Yet in 2008, the unelected "charter" members of the Dartmouth board succeeded in increasing their numbers, and hence their proportion of total board seats.  The new board was no more diverse.  Of its 13 charter members, 9 were from finance, and one more was the CEO of a corporation with a major finance subsidiary.  (Look here.)  By 2009, the charter board members had succeeded in ousting a dissident alumni-elected member, labeling him a member of a "radical cabal," and rewriting a board loyalty oath apparently to discourage further dissent.  (Look here.)

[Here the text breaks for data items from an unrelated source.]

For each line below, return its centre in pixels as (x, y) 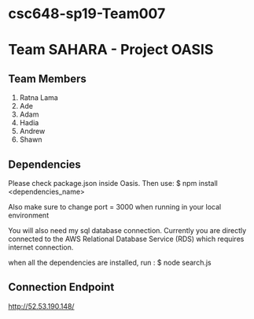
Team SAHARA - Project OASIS (111, 50)
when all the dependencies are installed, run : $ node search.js (110, 262)
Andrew (32, 132)
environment (29, 215)
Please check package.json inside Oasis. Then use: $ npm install (113, 183)
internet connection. (41, 247)
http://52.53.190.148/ (41, 306)
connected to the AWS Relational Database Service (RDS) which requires (126, 239)
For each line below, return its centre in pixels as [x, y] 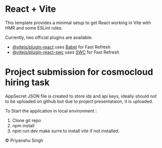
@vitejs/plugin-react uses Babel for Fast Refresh [61, 47]
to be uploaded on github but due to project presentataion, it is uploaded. [79, 101]
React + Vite [31, 9]
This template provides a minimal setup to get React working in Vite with [78, 23]
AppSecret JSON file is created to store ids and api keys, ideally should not [81, 96]
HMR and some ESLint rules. [34, 28]
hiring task [27, 83]
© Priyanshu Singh [24, 140]
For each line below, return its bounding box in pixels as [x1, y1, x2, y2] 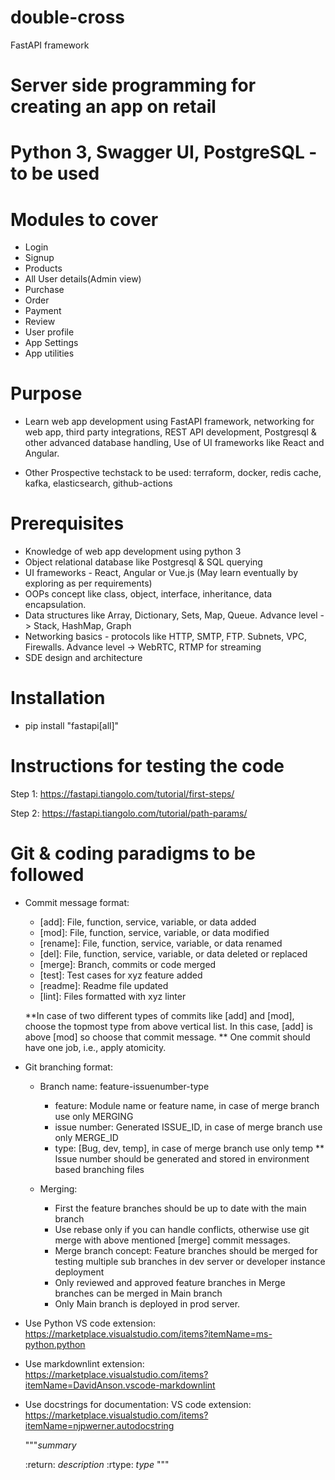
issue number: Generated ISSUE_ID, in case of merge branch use [54, 1121, 323, 1133]
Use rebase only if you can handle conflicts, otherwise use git [54, 1223, 310, 1235]
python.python [24, 1338, 86, 1350]
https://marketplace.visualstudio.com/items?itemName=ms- [24, 1327, 273, 1340]
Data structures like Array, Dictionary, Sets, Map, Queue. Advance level [24, 609, 318, 621]
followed [10, 864, 85, 886]
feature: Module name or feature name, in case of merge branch [54, 1099, 320, 1111]
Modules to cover [10, 208, 159, 231]
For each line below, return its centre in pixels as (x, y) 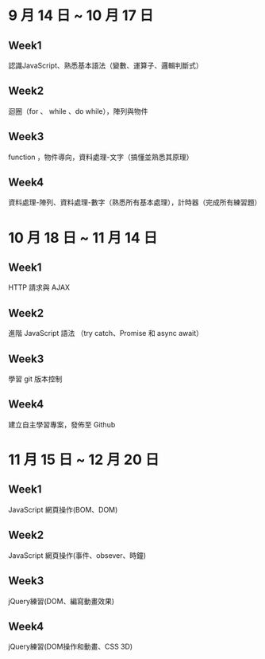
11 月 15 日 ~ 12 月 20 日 (84, 460)
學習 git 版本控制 (35, 379)
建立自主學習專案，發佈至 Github (62, 424)
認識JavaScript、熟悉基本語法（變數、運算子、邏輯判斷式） (106, 65)
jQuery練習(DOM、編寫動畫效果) (61, 601)
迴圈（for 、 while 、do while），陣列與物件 (78, 111)
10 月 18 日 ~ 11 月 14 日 (83, 238)
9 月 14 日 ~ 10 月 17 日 (81, 16)

All this spoke to the increasing power of the culture of finance among members of the board.  Perhaps, though, there were reasons that the financial majority on the board wanted to suppress dissent other than to make themselves more comfortable with their own dominant culture,  In 2010, as the global financial crisis continued, "Educational Endowments and the Financial Crisis: Social Costs and Systemic Risks in the Shadow Banking System," published by the Center for Social Philanthropy, Tellus Institute, focused on how prominent educational institutions, including Dartmouth College, came to invest much of their endowments in risky, illiquid "alternative" investments, the sort provided by the "shadow banking system."  (See this post.)  The report noted extensive conflicts of interest on the Dartmouth board involving trustees who were also leaders of finance.  Their firms, it turned out, were managing a substantial fraction of the money in the college's endowment.  Half of the charter trustees were also being paid to manage the finances of the institution for whose stewardship they were responsible. 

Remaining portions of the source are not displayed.